Burr-xii
Modeling timing data (product trial). More specifically, we want to model how long did it take the individual t do behavior of interest. Prob want to clean this up more when I have more time. The nesting of Pareto II inside Weibull doesn't seem very clean right now. Will fix later..
import numpy as np
import pandas as pd
from scipy.optimize import minimize
import scipy.special as sc
import os
from IPython.display import display, Image
import plotly.graph_objs as go
I actually find it easier to query Inc_trl data than cumulative trial data, which means that the input to my functions will be Week and Inc_trl.
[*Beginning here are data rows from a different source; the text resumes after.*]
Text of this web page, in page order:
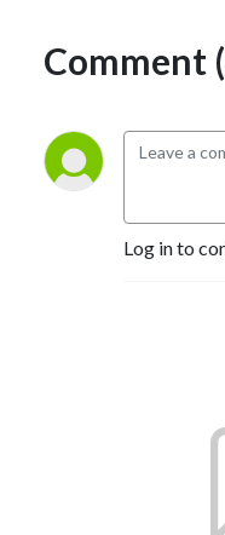
Comment
Log in to
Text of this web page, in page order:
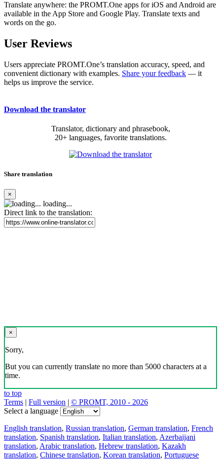
Translate anywhere: the PROMT.One apps for iOS and Android are
available in the App Store and Google Play. Translate texts and
words on the go.
User Reviews
Users appreciate PROMT.One’s translation accuracy, speed, and
convenient dictionary with examples. Share your feedback — it
helps us improve the service.
Download the translator
Translator, dictionary and phrasebook,
20+ languages, favorite translations.
Share translation
×
loading...
Direct link to the translation:
×
Sorry,
But you can currently translate no more than 5000 characters at a
time.
to top
Terms | Full version | © PROMT, 2010 - 2026
Select a language
English translation, Russian translation, German translation, French
translation, Spanish translation, Italian translation, Azerbaijani
translation, Arabic translation, Hebrew translation, Kazakh
translation, Chinese translation, Korean translation, Portuguese
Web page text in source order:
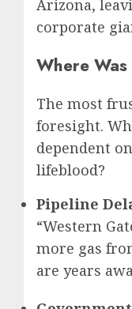
Arizona,
corporate
Where
The most
foresight.
dependent
lifeblood?
Pipeline
“Western
more gas
are years
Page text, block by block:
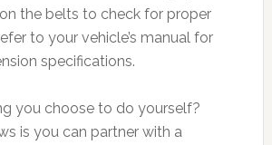
the belts to check for proper
to your vehicle’s manual for
specifications.
you choose to do yourself?
is you can partner with a
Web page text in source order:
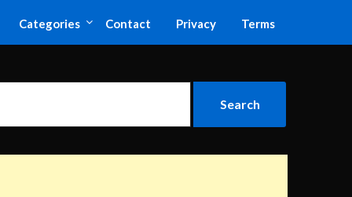
Categories Contact Privacy Terms
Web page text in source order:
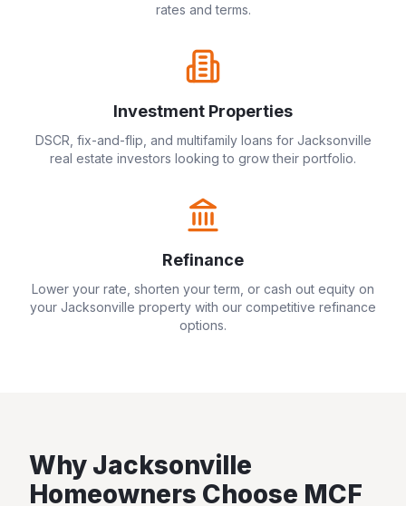
rates and terms.
Investment Properties
DSCR, fix-and-flip, and multifamily loans for Jacksonville
real estate investors looking to grow their portfolio.
Refinance
Lower your rate, shorten your term, or cash out equity on
your Jacksonville property with our competitive refinance
options.
Why Jacksonville
Homeowners Choose MCF
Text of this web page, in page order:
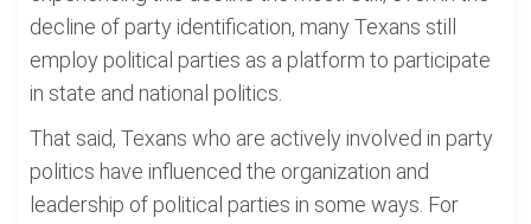
decline of party identification, many Texans still
employ political parties as a platform to participate
in state and national politics.
That said, Texans who are actively involved in party
politics have influenced the organization and
leadership of political parties in some ways. For
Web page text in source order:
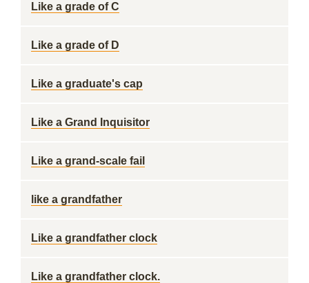
Like a grade of C
Like a grade of D
Like a graduate's cap
Like a Grand Inquisitor
Like a grand-scale fail
like a grandfather
Like a grandfather clock
Like a grandfather clock.
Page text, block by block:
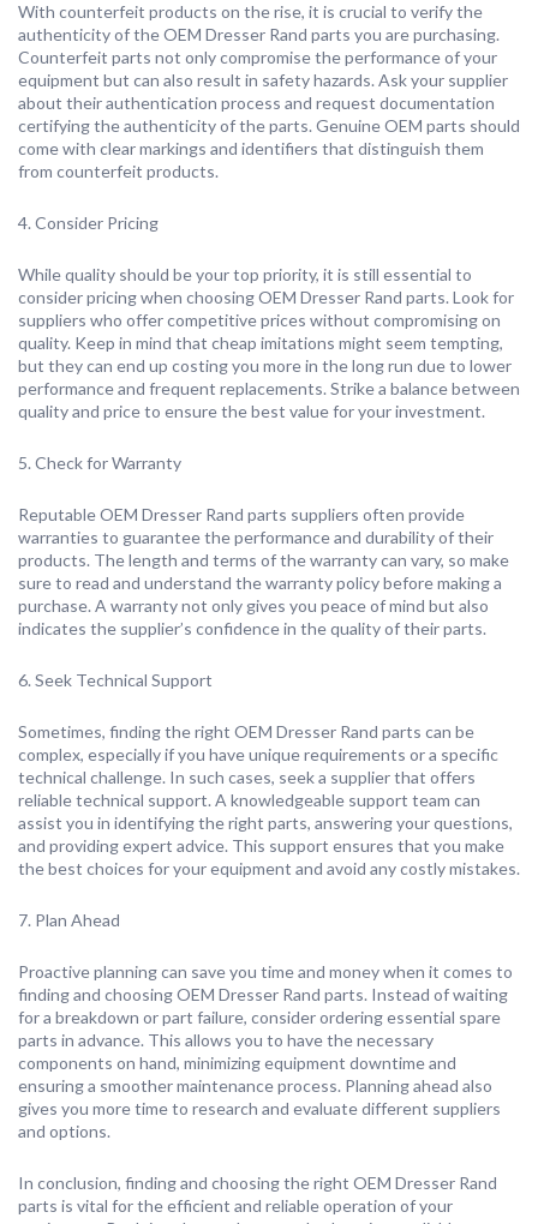
With counterfeit products on the rise, it is crucial to verify the
authenticity of the OEM Dresser Rand parts you are purchasing.
Counterfeit parts not only compromise the performance of your
equipment but can also result in safety hazards. Ask your supplier
about their authentication process and request documentation
certifying the authenticity of the parts. Genuine OEM parts should
come with clear markings and identifiers that distinguish them
from counterfeit products.
4. Consider Pricing
While quality should be your top priority, it is still essential to
consider pricing when choosing OEM Dresser Rand parts. Look for
suppliers who offer competitive prices without compromising on
quality. Keep in mind that cheap imitations might seem tempting,
but they can end up costing you more in the long run due to lower
performance and frequent replacements. Strike a balance between
quality and price to ensure the best value for your investment.
5. Check for Warranty
Reputable OEM Dresser Rand parts suppliers often provide
warranties to guarantee the performance and durability of their
products. The length and terms of the warranty can vary, so make
sure to read and understand the warranty policy before making a
purchase. A warranty not only gives you peace of mind but also
indicates the supplier’s confidence in the quality of their parts.
6. Seek Technical Support
Sometimes, finding the right OEM Dresser Rand parts can be
complex, especially if you have unique requirements or a specific
technical challenge. In such cases, seek a supplier that offers
reliable technical support. A knowledgeable support team can
assist you in identifying the right parts, answering your questions,
and providing expert advice. This support ensures that you make
the best choices for your equipment and avoid any costly mistakes.
7. Plan Ahead
Proactive planning can save you time and money when it comes to
finding and choosing OEM Dresser Rand parts. Instead of waiting
for a breakdown or part failure, consider ordering essential spare
parts in advance. This allows you to have the necessary
components on hand, minimizing equipment downtime and
ensuring a smoother maintenance process. Planning ahead also
gives you more time to research and evaluate different suppliers
and options.
In conclusion, finding and choosing the right OEM Dresser Rand
parts is vital for the efficient and reliable operation of your
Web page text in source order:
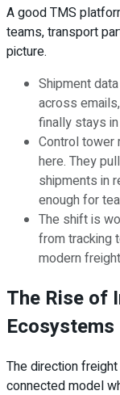
A good TMS
teams, transport
picture.
Shipment
across
finally stays
Control tower
here. They
shipments in
enough for
The shift is
from tracking
modern
The Rise of
Ecosystems
The direction
connected model

def compute_probabilities(alpha, r, c, period):
'''Compute the cumulative probability for each time period'''
p = []
for t in np.arange(len(period)):
p.append(1 - (alpha / (alpha + period[t]**c))**r)
return p
def log_likelihood(alpha, r, c, period, inc_trl, panel_size):
'''Objective function that we need to maximize to
get best params for alpha, r, (and potentially) c'''
if alpha <= 0 or r <= 0 or c <= 0:
return -99999
cumu_prob = np.array(compute_probabilities(alpha, r, c, period, inc_trl))
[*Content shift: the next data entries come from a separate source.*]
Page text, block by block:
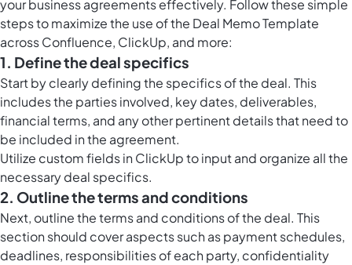
your business agreements effectively. Follow these simple
steps to maximize the use of the Deal Memo Template
across Confluence, ClickUp, and more:
1. Define the deal specifics
Start by clearly defining the specifics of the deal. This
includes the parties involved, key dates, deliverables,
financial terms, and any other pertinent details that need to
be included in the agreement.
Utilize custom fields in ClickUpto input and organize all the
necessary deal specifics.
2. Outline the terms and conditions
Next, outline the terms and conditions of the deal. This
section should cover aspects such as payment schedules,
deadlines, responsibilities of each party, confidentiality
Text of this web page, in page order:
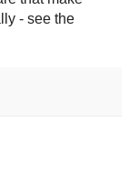
- see the
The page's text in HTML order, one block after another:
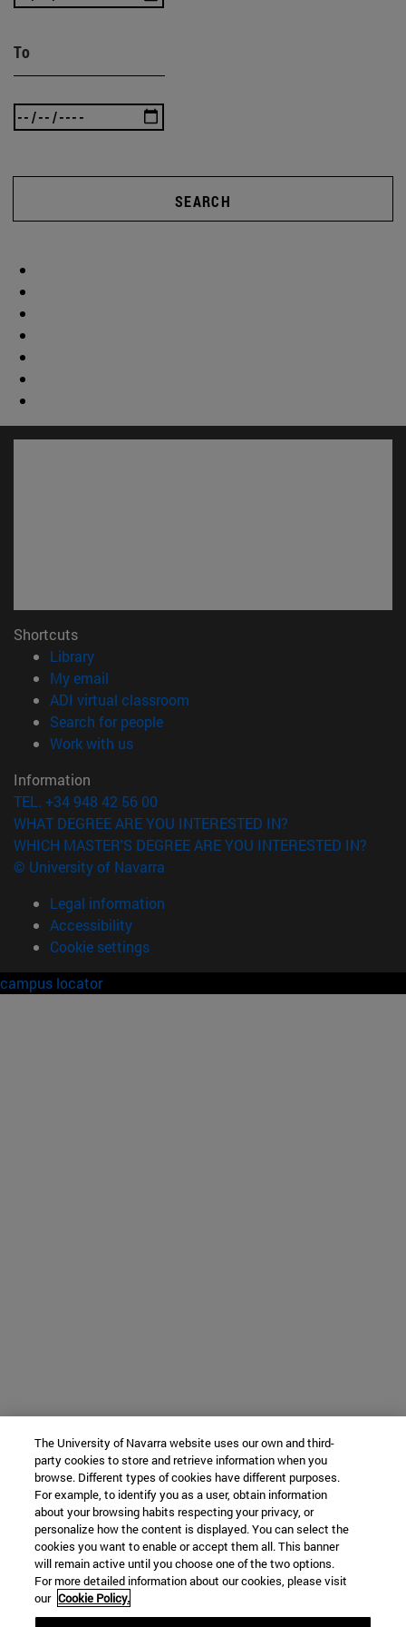
To
SEARCH
Shortcuts
Library(opens in new window)
My email
ADI virtual classroom
Search for people(opens in new window)
Work with us(opens in new window)
Information
TEL. +34 948 42 56 00
WHAT DEGREE ARE YOU INTERESTED IN?
WHICH MASTER'S DEGREE ARE YOU INTERESTED IN?
© University of Navarra
Legal information
Accessibility
Cookie settings
campus locator
The University of Navarra website uses our own and third-
party cookies to store and retrieve information when you
browse. Different types of cookies have different purposes.
For example, to identify you as a user, obtain information
about your browsing habits respecting your privacy, or
personalize how the content is displayed. You can select the
cookies you want to enable or accept them all. This banner
will remain active until you choose one of the two options.
For more detailed information about our cookies, please visit
our Cookie Policy.

# Compute between period probs
probabilities = [cumu_prob[0]]
for i in np.arange(1, len(cumu_prob)):
probabilities.append(cumu_prob[i] - cumu_prob[i - 1])
ll = np.sum(np.array(inc_trl) * np.array(np.log(probabilities))) + \
(panel_size - np.sum(inc_trl)) * np.log(1 - cumu_prob[-1])
return ll
def maximize(period, inc_trl, panel_size, duration_dep):
'''Maximize log-likelihood by searching
for best (alpha, r, c) combination'''
if (duration_dep):
func = lambda x: -log_likelihood(x[0], x[1], x[2], period, inc_trl, panel_size)
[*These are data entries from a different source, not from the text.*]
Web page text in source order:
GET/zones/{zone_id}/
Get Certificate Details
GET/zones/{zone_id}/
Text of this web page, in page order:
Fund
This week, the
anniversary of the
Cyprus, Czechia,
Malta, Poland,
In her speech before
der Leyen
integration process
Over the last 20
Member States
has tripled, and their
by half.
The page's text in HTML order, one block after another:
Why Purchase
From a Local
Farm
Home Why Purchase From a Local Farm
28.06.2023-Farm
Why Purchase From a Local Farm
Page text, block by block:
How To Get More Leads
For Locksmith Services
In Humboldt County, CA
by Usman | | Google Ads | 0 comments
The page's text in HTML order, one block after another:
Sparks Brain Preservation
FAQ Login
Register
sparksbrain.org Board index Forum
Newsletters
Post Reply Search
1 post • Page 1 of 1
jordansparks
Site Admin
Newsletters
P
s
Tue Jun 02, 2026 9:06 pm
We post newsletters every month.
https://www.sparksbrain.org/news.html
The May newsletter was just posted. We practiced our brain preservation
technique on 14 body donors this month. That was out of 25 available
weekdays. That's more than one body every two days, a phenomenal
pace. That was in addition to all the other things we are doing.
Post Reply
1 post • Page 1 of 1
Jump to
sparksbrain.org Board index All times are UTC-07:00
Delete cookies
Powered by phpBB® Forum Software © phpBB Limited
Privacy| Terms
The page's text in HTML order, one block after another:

x0 = np.array([100., 100., 1.])
res = minimize(func, x0, method='Nelder-Mead', options={'xtol': 1e-8, 'disp': False})
return res.x
func = lambda x: -log_likelihood(x[0], x[1], 1, period, inc_trl, panel_size)
x0 = np.array([100., 100.])
res = minimize(func, x0, method='Nelder-Mead', options={'xtol': 1e-8, 'disp': False})
return res.x
def forecast(period, inc_trl, panel_size, duration_dep, num_periods):
'''Fits BurrXII/Pareto II and provides forecast'''
if (duration_dep):
alpha, r, c = maximize(period, inc_trl, panel_size, duration_dep)
num_periods_array = np.arange(1, num_periods + 1)
probabilities = compute_probabilities(alpha, r, c, num_periods_array, inc_trl)
e = []
for i in np.arange(num_periods):
e.append(panel_size * probabilities[i])
return e
alpha, r = maximize(period, inc_trl, panel_size, duration_dep)
num_periods_array = np.arange(1, num_periods + 1)
probabilities = compute_probabilities(alpha, r, 1, num_periods_array, inc_trl)
e = []
for i in np.arange(num_periods):
e.append(panel_size * probabilities[i])
return e
data = pd.read_csv('../data/burr-XII.csv')
data['Inc_trl'] = data['# HHs'].diff()
data.at[0, 'Inc_trl'] = 8
data.head()
# 24-period calibration
period_list = data.Week.to_list()[:24]
inc_trl_list = data.Inc_trl.to_list()[:24]
# Pareto II
paretoII = forecast(period_list, inc_trl_list, 1499, False, 52)
# Weibull
weibull = forecast(period_list, inc_trl_list, 1499, True, 52)
fig = go.Figure()
# Pareto II
fig.add_trace(
go.Scatter(
x=data.Week.to_list(),
y=paretoII,
mode='lines',
name='Pareto II',
)
)
# Weibull
fig.add_trace(
go.Scatter(
x=data.Week.to_list(),
y=weibull,
mode='lines',
name='Weibull')
)
# Observed
fig.add_trace(
go.Scatter(
x=data.Week.to_list(),
y=data['# HHs'],
mode='lines',
name='Actual')
)
# Plot labels
fig.update_layout(title='',
xaxis_title='Week',
yaxis_title='# HHs',
annotations=[
],
)
fig.show()
Image(filename='../images/BurrXII-figure-1.png')
Pretty apparent that the Pareto II tends to overforecast since it assumes no hardcore never buyers. Visually, Weibull looks to fit better.